## Saved data entries
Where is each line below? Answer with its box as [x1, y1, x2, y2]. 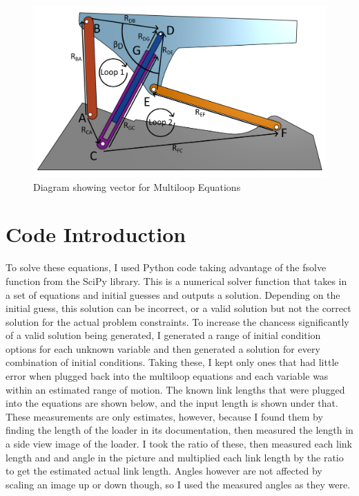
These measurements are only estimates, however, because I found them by [6, 409, 323, 423]
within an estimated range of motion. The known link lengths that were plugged [6, 382, 345, 396]
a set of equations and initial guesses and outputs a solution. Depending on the [6, 287, 340, 302]
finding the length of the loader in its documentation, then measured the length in [6, 423, 353, 437]
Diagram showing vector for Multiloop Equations [33, 179, 241, 194]
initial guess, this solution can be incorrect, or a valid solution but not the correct [6, 301, 351, 315]
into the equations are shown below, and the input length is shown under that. [6, 396, 338, 410]
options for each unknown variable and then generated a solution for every [6, 341, 320, 356]
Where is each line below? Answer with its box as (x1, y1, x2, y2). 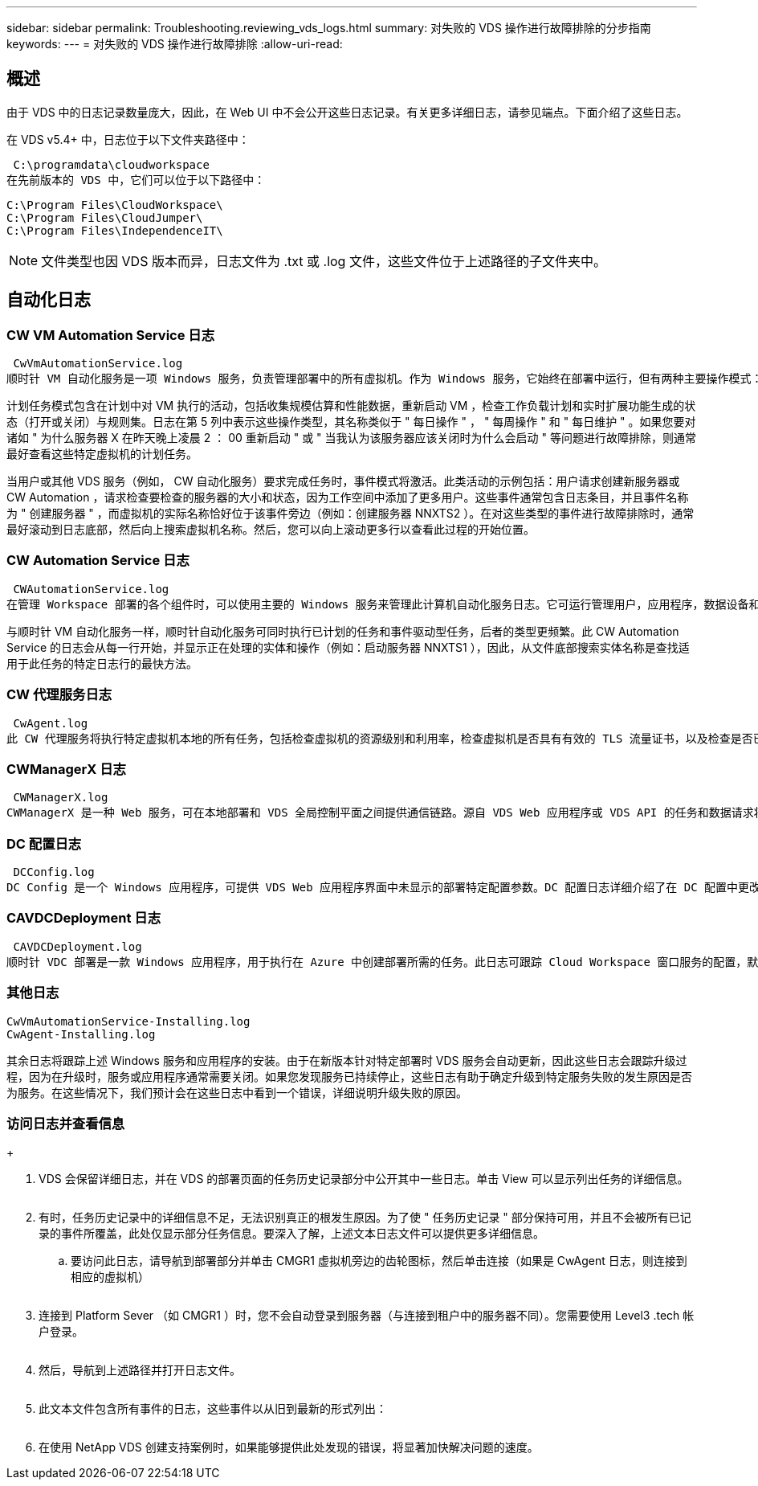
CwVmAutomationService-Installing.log (6, 1014, 251, 1028)
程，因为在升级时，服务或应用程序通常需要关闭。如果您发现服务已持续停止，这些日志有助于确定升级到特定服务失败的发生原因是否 (6, 1069, 692, 1083)
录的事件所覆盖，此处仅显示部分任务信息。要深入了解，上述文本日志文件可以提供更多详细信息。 (39, 1226, 544, 1241)
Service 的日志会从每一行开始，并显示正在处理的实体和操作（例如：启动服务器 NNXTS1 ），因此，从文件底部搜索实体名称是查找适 (6, 640, 690, 654)
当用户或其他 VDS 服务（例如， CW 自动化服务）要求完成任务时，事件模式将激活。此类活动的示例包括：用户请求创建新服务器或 (6, 474, 680, 489)
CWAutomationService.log (13, 582, 169, 596)
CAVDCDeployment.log (13, 939, 142, 953)
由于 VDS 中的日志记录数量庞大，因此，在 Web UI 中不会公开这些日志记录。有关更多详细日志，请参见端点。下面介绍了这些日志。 (6, 104, 688, 119)
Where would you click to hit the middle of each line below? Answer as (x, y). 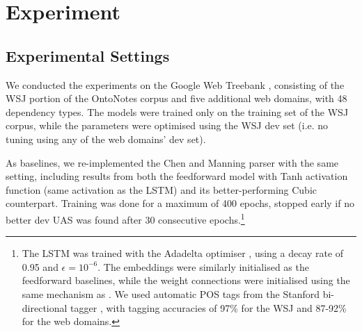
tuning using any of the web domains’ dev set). (106, 139)
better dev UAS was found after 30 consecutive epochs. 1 (125, 218)
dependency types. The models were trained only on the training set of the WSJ (177, 111)
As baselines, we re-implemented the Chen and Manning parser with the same (172, 162)
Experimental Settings (88, 55)
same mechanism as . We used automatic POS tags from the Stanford (171, 293)
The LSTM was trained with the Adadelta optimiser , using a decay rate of (183, 253)
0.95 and (40, 266)
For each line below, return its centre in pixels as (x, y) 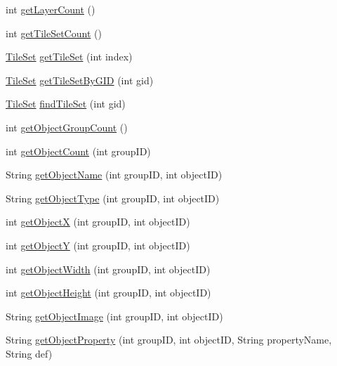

## Prompt
Of the lines above, retype only those from the line containing "dependency types. The" through the line containing "Experimental Settings (88, 55)", including both, exactly.

## Completed exercise
dependency types. The models were trained only on the training set of the WSJ (177, 111)
As baselines, we re-implemented the Chen and Manning parser with the same (172, 162)
Experimental Settings (88, 55)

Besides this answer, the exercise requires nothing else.